He worked as an usher at the Paramount Theater. He got drafted into
the army around 1949/1950 and served a year overseas in Korea
when the war was hot.
After the army
he sought vocal training and mentioned a number of times that he it
had some connection to the Brooklyn Academy of Music. While he was
getting his training he was also getting some live on the air play
on one of the radio stations in NYC. A friend that I went to school
with once told me that his aunt was in love with him and he used to
sing to her on the radio station.
Around 1960 he
started working at Rockefeller Center. He makes mention of that in
the Ted Mack clip. "The Singing Elevator Operator from Brooklyn".

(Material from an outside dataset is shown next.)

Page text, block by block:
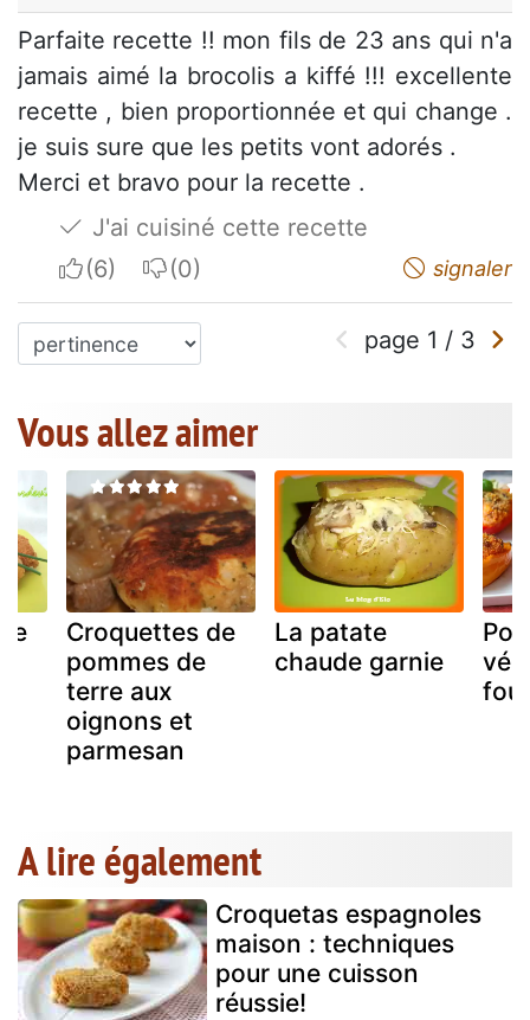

While dad was working at Rockefeller Center, he performed a few
times at the Rainbow Grill in the RCA building. He also performed in
a theatrical group called the RCI Players. I am not exactly sure
but I believe it was at Radio City Music Hall.
The Ted mack thing happened in 1962. He
came won the first round and came back the following week. He got
knocked off by "a trumpet playing broad" as he put it.
Around 1966 he
sang in Italian at the Mt. Carmel Feast in Brooklyn. He was using
the name "Johnny Armand" a tribute to his friend Armand Soriano.
There were posters of him in some of the businesses in the nabe.
Dad could belt out those Italian songs in dialect, Mala Femina,
Inamorata, etc. Both my mom and dad's family are from Teggiano.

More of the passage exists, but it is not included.